Member of the Illinois House of Representatives from the 70th district
- In office December 2003 – July 2018
- Preceded by: David Wirsing
- Succeeded by: Jeff Keicher

Chairman of the DeKalb County Board
- In office December 1998 – December 2003
- Preceded by: George Daugherty
- Succeeded by: Dennis Sands

Personal details
- Born: March 31, 1945 (age 81) Virgil Township, Illinois, U.S.
- Party: Republican
- Spouse: Mary Pritchard
- Children: Two
- Alma mater: University of Illinois
- Occupation: businessman

= Robert W. Pritchard =

American politician

Robert W. Pritchard (born February 2, 1945) is a Republican politician who serves on the Northern Illinois University Board of Trustees. He was previously a member of the Illinois House of Representatives, representing the 70th district from December 2003 until July 2018. The 70th district included parts of DeKalb County, Kane and Boone counties.

==Early life, education and career==
Pritchard was born February 2, 1945, in Aurora, Illinois. He grew up on a farm near Hinckley, Illinois. Pritchard majored in communications at the University of Illinois at Urbana-Champaign and earned both a bachelor's and master's degree. His wife, Mary, is an Associate Dean at Northern Illinois University. They have two grown sons.

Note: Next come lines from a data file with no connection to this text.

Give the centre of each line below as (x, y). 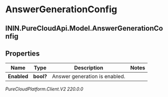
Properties (23, 53)
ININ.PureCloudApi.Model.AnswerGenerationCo (84, 28)
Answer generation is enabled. (89, 77)
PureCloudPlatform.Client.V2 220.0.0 (44, 89)
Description (89, 68)
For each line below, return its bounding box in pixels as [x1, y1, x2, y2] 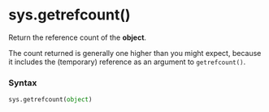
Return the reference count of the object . [8, 32, 147, 42]
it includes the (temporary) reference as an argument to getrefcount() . [8, 57, 246, 67]
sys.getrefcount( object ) [8, 96, 93, 104]
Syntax [8, 77, 37, 88]
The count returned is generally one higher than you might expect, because [8, 48, 262, 58]
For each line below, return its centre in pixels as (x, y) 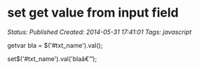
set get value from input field (93, 13)
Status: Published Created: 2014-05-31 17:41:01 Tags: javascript (99, 32)
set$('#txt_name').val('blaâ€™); (52, 59)
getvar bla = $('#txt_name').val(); (55, 45)
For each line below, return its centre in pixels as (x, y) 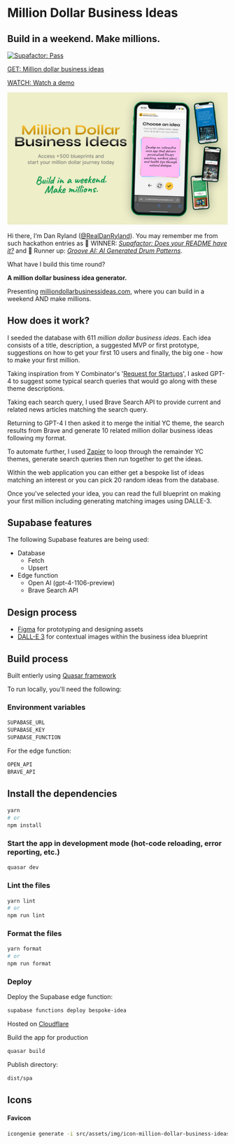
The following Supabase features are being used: (78, 540)
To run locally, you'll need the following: (64, 689)
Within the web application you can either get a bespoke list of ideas (106, 472)
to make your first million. (44, 360)
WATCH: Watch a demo (41, 83)
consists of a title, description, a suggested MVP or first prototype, (103, 345)
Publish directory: (33, 1065)
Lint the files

After graduation, Pritchard returned to work on the family farm, but also began working as a radio and TV broadcaster for local stations. In keeping with his expertise, Pritchard delivered the farming updates and local weather reports. He also worked in various marketing, public relations and community relation roles at DEKALB Genetics Corporation/Monsanto Company and for several universities.

==Political career==
Pritchard served on the Hinckley-Big Rock Board of Education and was elected to a leadership position for the DeKalb County Farm Bureau. He was elected to the DeKalb County Board and served as its chairman. In December 2003, Pritchard was appointed to the Illinois House of Representatives after the passing of David A. Wirsing. He was active in such issues as early childhood and education, health care, conservation, the environment, job creation, and protecting the manufacturing industry. He serves as Republican spokesman on the State Government Administration Committee and is co-chair of the Legislative Education Caucus, which he helped form. He announced his retirement from the Illinois General Assembly. He resigned from the Illinois House of Representatives on July 1, 2018, to accept an appointment to the Northern Illinois University Board of Trustees.

During the 2008 Republican Party presidential primaries, Pritchard endorsed the presidential campaign of Rudy Giuliani.